Between the rear end of the tube section 18 of the Carrier part 17 and the bearing mandrel 25, a sealing gap 34 is formed. This sealing gap enables gas extraction from the Pump chamber 12 into the cavity 23. One of the cavities takes place Derivation through a hole (not shown) in the bearing mandrel 25. The sealing gap 34 represents the only opening in the cavity 23 represents

In the stator chamber 22 is the stator 35 with the Stator coils 36, which are embedded in an iron package 37. The stator 35 forms, together with the permanent magnets 20 containing carrier part 17, the disc motor 44. Die Stator coils 36 lie on the same circle on which the Move the permanent magnets 20 when the impeller 13 rotates. On Electronic commutator creates in the stator windings 36 circulating current, so that the stator windings generate a rotating magnetic field. The impeller 13 follows its permanent magnet 20 this magnetic field. It is about with the disc rotor motor almost a magnetic coupling for the contactless impeller drive. The air gap between the Stator coils 36 and the permanent magnet 20 is of the Partition 21 penetrates. This partition is sealing attached a base 38 which on a bottom wall 39 of the Stator housing 10 is fixed and part of Bearing mandrel 25 forms. Since the partition 21 of the stator 22 from separates the vacuum part, there is 22 atmospheric pressure in the stator space. There is one in the wall of the stator housing 10 Cable opening 40 for the passage of power cables. Further a pipe feed-through opening 41 is provided through which Pass pipes 42 which are part of one of Cooling water flows through the cooling coil, which is the cooling device 43 forms. The cooling device 43 cools both the Stator 35 and the bearing mandrel 25 and carries the heat from the entire fan housing.

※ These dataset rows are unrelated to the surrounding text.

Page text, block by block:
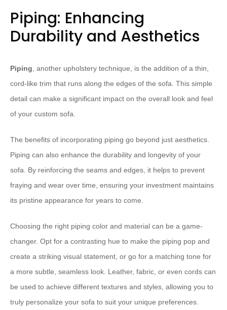
Piping: Enhancing
Durability and Aesthetics
Piping , another upholstery technique, is the addition of a thin,
cord-like trim that runs along the edges of the sofa. This simple
detail can make a significant impact on the overall look and feel
of your custom sofa.
The benefits of incorporating piping go beyond just aesthetics.
Piping can also enhance the durability and longevity of your
sofa. By reinforcing the seams and edges, it helps to prevent
fraying and wear over time, ensuring your investment maintains
its pristine appearance for years to come.
Choosing the right piping color and material can be a game-
changer. Opt for a contrasting hue to make the piping pop and
create a striking visual statement, or go for a matching tone for
a more subtle, seamless look. Leather, fabric, or even cords can
be used to achieve different textures and styles, allowing you to
truly personalize your sofa to suit your unique preferences.
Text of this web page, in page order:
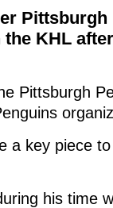
Pittsburgh
KHL
Pittsburgh
a key piece
his time
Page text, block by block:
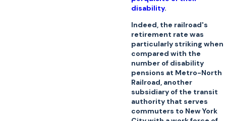
disability.
Indeed, the railroad's
retirement rate was
particularly striking when
compared with the
number of disability
pensions at Metro-North
Railroad, another
subsidiary of the transit
authority that serves
commuters to New York
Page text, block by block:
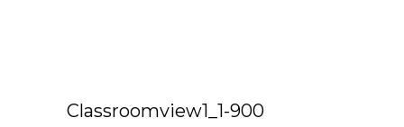
Classroomview1_1-900
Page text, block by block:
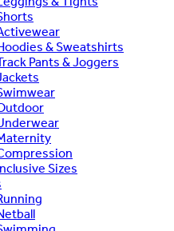
& Sweatshirts
Pants & Joggers
Sizes
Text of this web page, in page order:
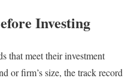
Investing
that meet their investment
or firm’s size, the track record
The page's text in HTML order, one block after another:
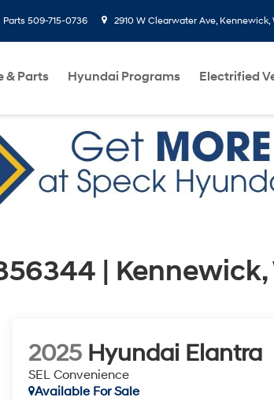
Parts 509-715-0736 2910 W Clearwater Ave, Kennewick,
& Parts Hyundai Programs Electrified
| Kennewick,
2025 Hyundai Elantra
SEL Convenience
Available For Sale
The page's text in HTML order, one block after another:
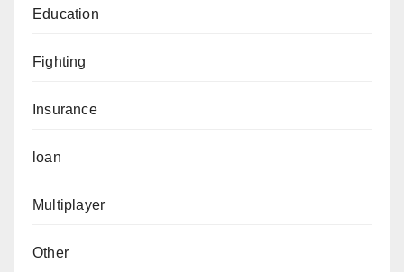
Education
Fighting
Insurance
loan
Multiplayer
Other
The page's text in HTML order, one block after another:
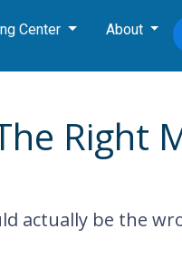
Center About
Right
actually be the
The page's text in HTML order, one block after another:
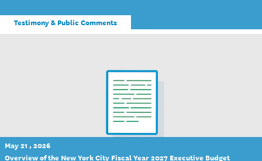
Testimony & Public Comments
May 21 , 2026
Overview of the New York City Fiscal Year 2027 Executive Budget
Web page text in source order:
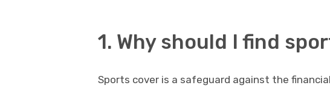
1. Why should I find
Sports cover is a safeguard against the
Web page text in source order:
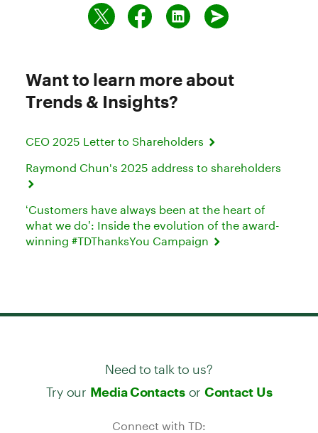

The turbo radial fan consists of few individual parts and is inexpensive to manufacture. It is largely maintenance-free.

Claims (8)

1. A radial turbo-blower comprising a rotatably supported rotor (13) and a motor driving the rotor, the motor being a permanently excited disk armature motor (44) comprising permanent magnets (20) with an axial magnetic field orientation mounted to the rotor (13) and stationary stator coils (36), and that the rotor (13) is supported, by means of a bearing arrangement (26) housed in a cavity (23) of the rotor, on a stationary bearing pin (25) projecting into the cavity (23),
   characterized in that
   a narrow heat transmission gap (33) having a width of not more than 0.5 mm for carrying away heat from the rotor (13) to the bearing pin (25) is formed between the wall defining the cavity (23) and a spacer ring (32) seated on the bearing pin (25) in a well heat-conducting manner.
2. The radial turbo-blower according to claim 1, characterized in that the bearing arrangement (26) comprises a grease lubrication with at least one grease chamber (29).
3. The radial turbo-blower according to claim 1 or 2, characterized in that the cavity (23) of the rotor (13) is open only to the rear and that a sealing gap (34) is formed between the rotor (13) and the bearing pin (25) at the rear end of the cavity (23).
4. The radial turbo-blower according to one of claims 1 to 3, characterized in that a pressure-tight magnetically permeable partition wall (21) is arranged between the rotor (13) and the stator coils (36).
5. The radial turbo-blower according to claim 4, characterized in that the stator coils (36) are contained in a stator housing (10) under atmospheric pressure which contains a cooling device (43).
6. The radial turbo-blower according to claim 5, characterized in that a portion (38) of the bearing pin (25) is in heat-conducting contact with the stator (35) and protrudes therefrom and is exposed to the effect of the cooling device (43) there.
7. The radial turbo-blower according to claim 1, characterized in that one bearing is realized as a grease-lubricated bearing and one bearing, preferably the lower one, is realized as a passive magnetic bearing.
8. The radial turbo-blower according to claim 1, characterized in that the bearing arrangement is realized with active magnetic bearings.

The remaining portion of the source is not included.